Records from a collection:
=-=-=-=-=

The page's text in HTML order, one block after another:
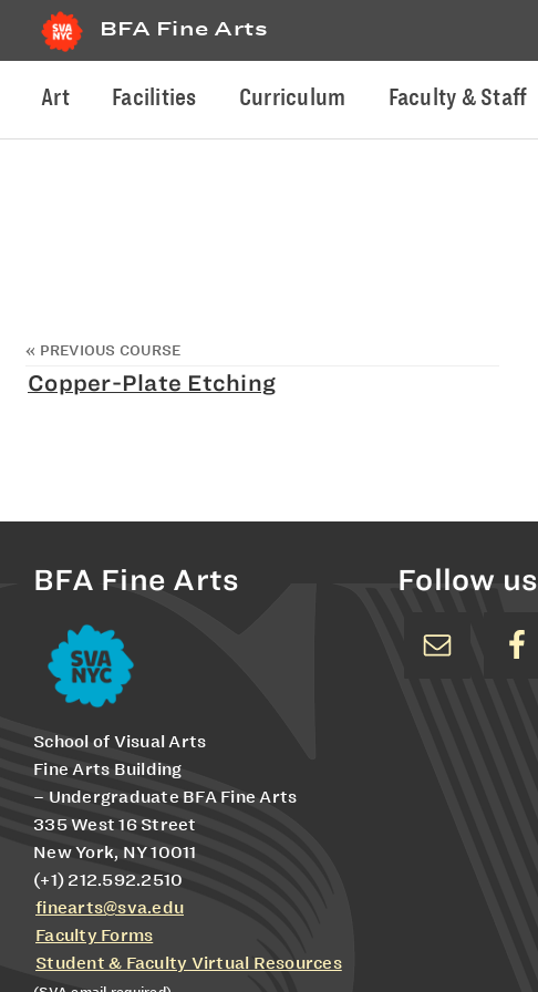
BFA Fine Arts
Art Facilities Curriculum Faculty & Staff
« PREVIOUS COURSE
Copper-Plate Etching
BFA Fine Arts
School of Visual Arts
Fine Arts Building
– Undergraduate BFA Fine Arts
335 West 16 Street
New York, NY 10011
(+1) 212.592.2510
finearts@sva.edu
Faculty Forms
Student & Faculty Virtual Resources
Follow us
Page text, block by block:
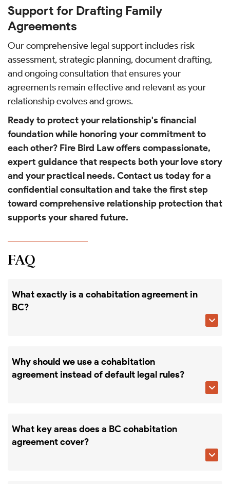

=-=-=-=-=

● **Work item**
From the first line to the last, output the data exactly, without the pictures.

● **Response**
The page's text in HTML order, one block after another:
BFA Fine Arts
Art Facilities Curriculum Faculty & Staff
« PREVIOUS COURSE
Copper-Plate Etching
BFA Fine Arts
School of Visual Arts
Fine Arts Building
– Undergraduate BFA Fine Arts
335 West 16 Street
New York, NY 10011
(+1) 212.592.2510
finearts@sva.edu
Faculty Forms
Student & Faculty Virtual Resources
Follow us
Page text, block by block:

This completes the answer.